▸ **What to work on**: From the line containing "variables or configuration" onward, retype each line of the entries below exactly, last line included.

▸ **Records contained in a dataset**:
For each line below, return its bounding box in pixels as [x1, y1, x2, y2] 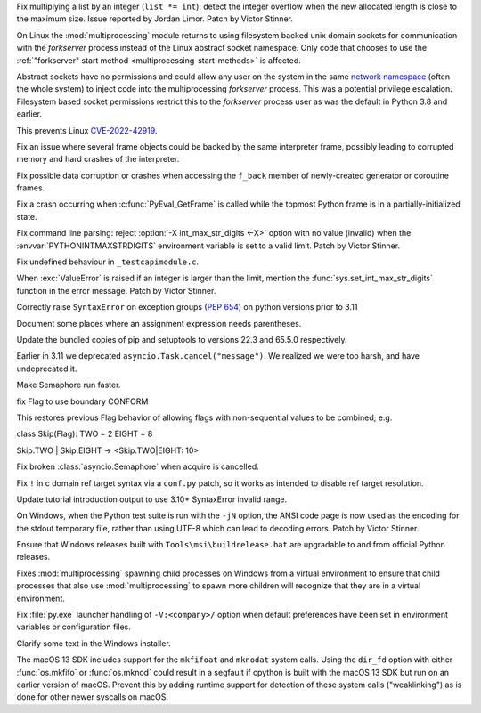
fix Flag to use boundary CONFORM [16, 396, 149, 407]
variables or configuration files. [16, 621, 131, 632]
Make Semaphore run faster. [16, 379, 121, 391]
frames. [16, 182, 45, 193]
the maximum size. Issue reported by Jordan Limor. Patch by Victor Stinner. [16, 13, 294, 24]
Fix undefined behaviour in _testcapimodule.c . [16, 256, 200, 267]
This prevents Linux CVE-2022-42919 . [16, 125, 158, 135]
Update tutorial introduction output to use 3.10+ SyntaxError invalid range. [16, 494, 288, 505]

▸ **Result below**:
variables or configuration files. [16, 621, 131, 632]
Make Semaphore run faster. [16, 379, 121, 391]
frames. [16, 182, 45, 193]
the maximum size. Issue reported by Jordan Limor. Patch by Victor Stinner. [16, 13, 294, 24]
Fix undefined behaviour in _testcapimodule.c . [16, 256, 200, 267]
This prevents Linux CVE-2022-42919 . [16, 125, 158, 135]
Update tutorial introduction output to use 3.10+ SyntaxError invalid range. [16, 494, 288, 505]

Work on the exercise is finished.